★ Pass on Your First TRY ★ 100% Money Back Guarantee ★ Realistic Practice Exam Questions
Want to know features? Want to lear more about experience? Study . Gat a success with an absolute guarantee to pass Cloudera CCA-500 (Cloudera Certified Administrator for Apache Hadoop (CCAH)) test on your first attempt.
Check CCA-500 free dumps before getting the full version:
NEW QUESTION 1
You are planning a Hadoop cluster and considering implementing 10 Gigabit Ethernet as the network fabric. Which workloads benefit the most from faster network fabric?

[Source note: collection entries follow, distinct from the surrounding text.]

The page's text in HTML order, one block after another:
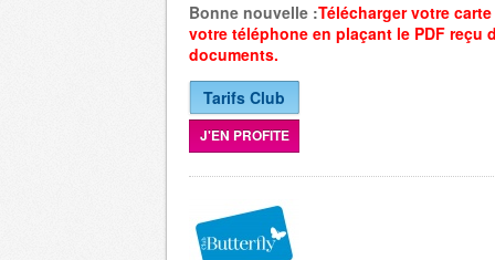
Bonne nouvelle :Télécharger votre
votre téléphone en plaçant le PDF reçu
documents.
Tarifs Club
J'EN PROFITE
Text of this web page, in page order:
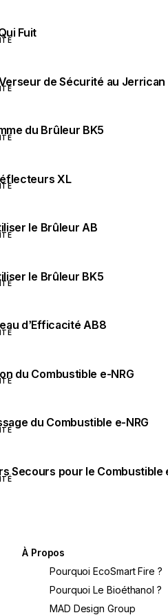
Fuit
de Sécurité au Jerrican
du Brûleur BK5
XL
le Brûleur AB
le Brûleur BK5
d’Efficacité AB8
du Combustible e-NRG
du Combustible e-NRG
Secours pour le Combustible
À Propos
Pourquoi EcoSmart Fire ?
Pourquoi Le Bioéthanol ?
MAD Design Group
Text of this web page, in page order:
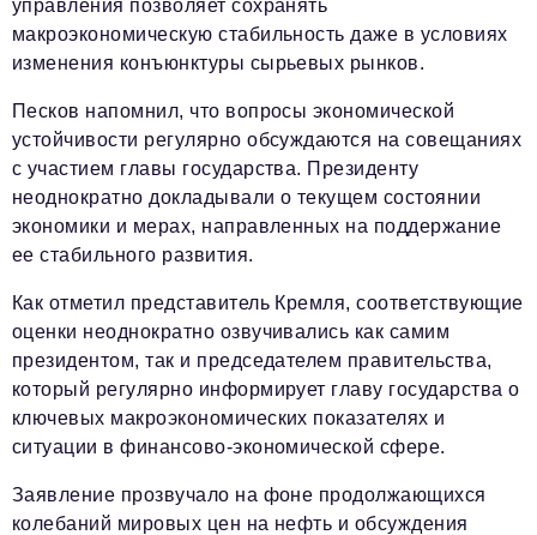
управления позволяет сохранять
макроэкономическую стабильность даже в условиях
изменения конъюнктуры сырьевых рынков.
Песков напомнил, что вопросы экономической
устойчивости регулярно обсуждаются на совещаниях
с участием главы государства. Президенту
неоднократно докладывали о текущем состоянии
экономики и мерах, направленных на поддержание
ее стабильного развития.
Как отметил представитель Кремля, соответствующие
оценки неоднократно озвучивались как самим
президентом, так и председателем правительства,
который регулярно информирует главу государства о
ключевых макроэкономических показателях и
ситуации в финансово-экономической сфере.
Заявление прозвучало на фоне продолжающихся
колебаний мировых цен на нефть и обсуждения

- A. When your workload generates a large amount of output data, significantly larger than the amount of intermediate data
- B. When your workload consumes a large amount of input data, relative to the entire capacity if HDFS
- C. When your workload consists of processor-intensive tasks
- D. When your workload generates a large amount of intermediate data, on the order of the input data itself
NEW QUESTION 2
Which YARN daemon or service monitors a Controller’s per-application resource using (e.g., memory CPU)?
- A. ApplicationMaster
- B. NodeManager
- C. ApplicationManagerService
- D. ResourceManager
NEW QUESTION 3
Which process instantiates user code, and executes map and reduce tasks on a cluster running MapReduce v2 (MRv2) on YARN?
- A. NodeManager
- B. ApplicationMaster
- C. TaskTracker
- D. JobTracker
- E. NameNode
- F. DataNode
- G. ResourceManager
NEW QUESTION 4
You want to node to only swap Hadoop daemon data from RAM to disk when absolutely necessary. What should you do?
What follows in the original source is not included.